We know Orpheus has a connection with Twin Peaks. I have talked about the connection the Kore/Persephone Myth has with Maddie’s story, but I also notice a few connections to fairy tales and Twin Peaks as well. Now, many may think that this is an unrelated connection, and I would agree that Lynch and Frost probably didn’t even draw inspiration from the fairy tales in question to these characters, nor would they know that one even existed as a fairy tale. Nevertheless, there are almost certain stories and symbols that enter the collective subconscious, fairy tales are one, as they have so many variants across the world. There are more than 700 variations of Cinderella, or a Cinderella-like story across the world, and no one really knows how they spread throughout the world, especially to cultures so far distant as some Native American nations. So there has to be a common collective subconscious to these stories. Laura’s story is very like the Thousand Furs tale and Audrey has many many connections to two different versions of Sleeping Beauty. I will summarize the fairy tale then proceed to explore the connection to their individual character.
Thousand Furs
Thousand Furs, or also known as Donkey Skin or Catskin, is a tragic tale. A king and his queen are eagerly awaiting the birth of their child but, when the day comes, the queen, whom the king loved with all his heart, dies in child labor, after the successful delivery of a little princess. Before she dies, she makes the king swear that he will only ever remarry the one who looks just like her, as the queen was known for her extraordinary beauty. After his advisors beg him to remarry and fruitlessly present him with suitors, the king spies a beautiful young woman in the gardens who is a ringer for his dearly departed queen. Inevitably, she is his daughter who he had never laid eyes on since her mother’s demise. He is determined to marry her, much to the consternation of his advisors and horror of his daughter, who now feels cornered to acquiesce. To hold off his advances, she feints to avoid this doom by asking for increasingly more difficult to obtain presents for her dower/trousseau/bride gift: three ball gowns and three trinkets. The last request being alternatively, a cape made out of the skin of the king’s treasured donkey or a coat constructed of a piece of skin of one representative of each animal species in the kingdom. The king comes through for each and every one of them.

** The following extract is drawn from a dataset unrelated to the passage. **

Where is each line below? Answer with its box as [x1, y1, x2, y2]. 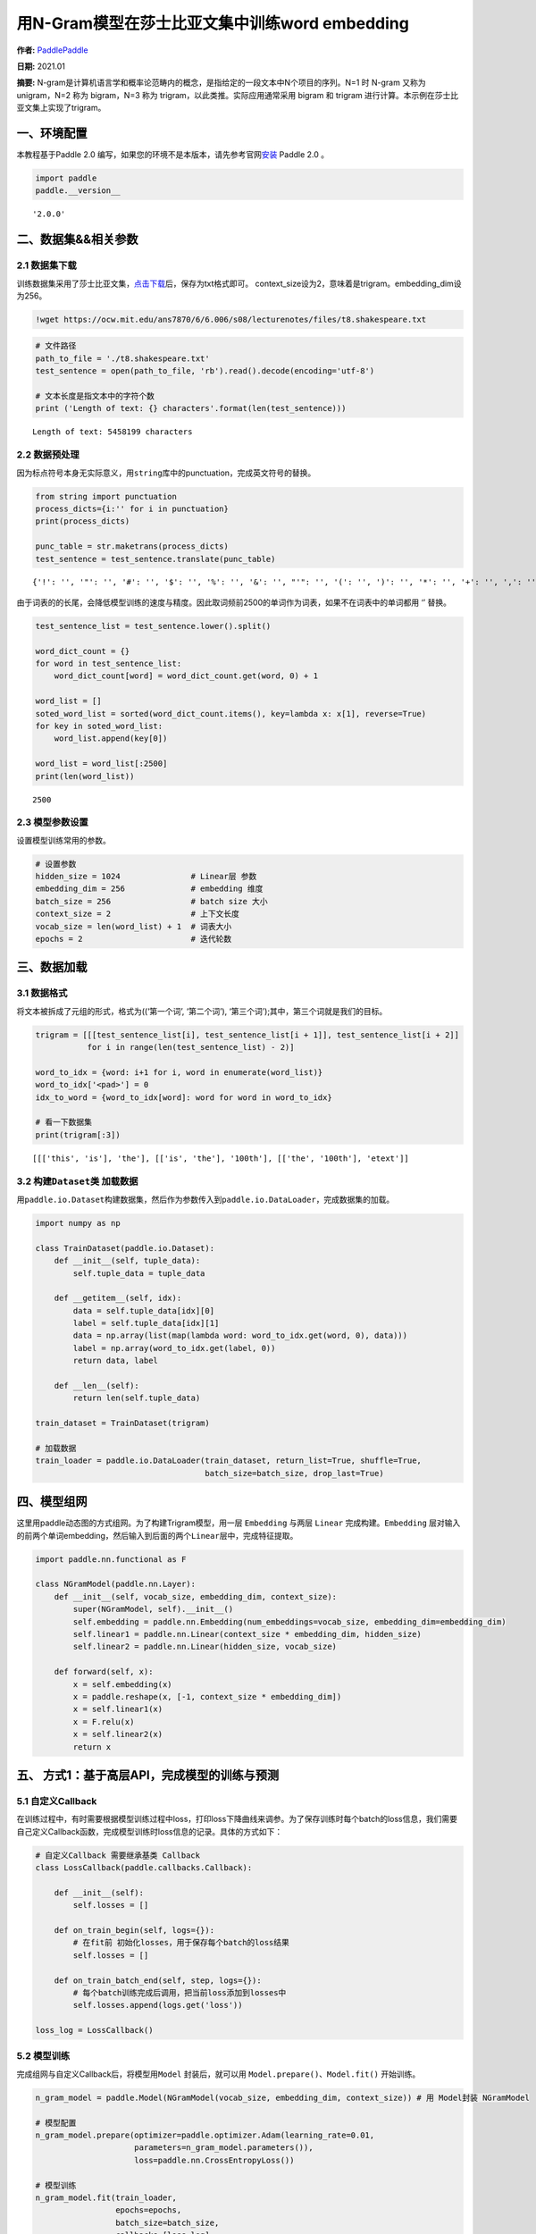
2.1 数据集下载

On the night before her wedding, she gathers her trinkets and her new gowns (all stored in little walnut shells), dons rags and the coat, and runs away through the dense woodland and ends up in a distant land, where she is “rescued” by a local prince, who sees her in her ragged clothes and assumes her a servant. Finding a “place” in the palace kitchens, she slaves away as less than a scullion, becoming known, though, for the delicious soup she makes. When the prince holds three nights of balls, the story takes a Cinderella-like turn as the princess begs to “watch the guests arrive,” goes back to her hovel and transforms herself back into a princess by donning one of her dower gowns. She dances one dance with the prince, leaves, re-attires herself in the rags and coat and go to the kitchen to make the prince his evening soup in which she slips one of her trinkets (one being a ring) which the prince discovers and questions her. The last night, though, the prince keeps her behind as he’s falling in love with her; so she doesn’t have time to re-attire herself appropriately, only able to slip her coat over her gown. When the prince calls her for the nightly questioning, he notices a glint of ball gown and the “soup” ring that he had secreted on her while dancing. He was getting suspicious about the princess and the Thousand Fur servant being one and the same. She is revealed and tells her tale, they marry immediately.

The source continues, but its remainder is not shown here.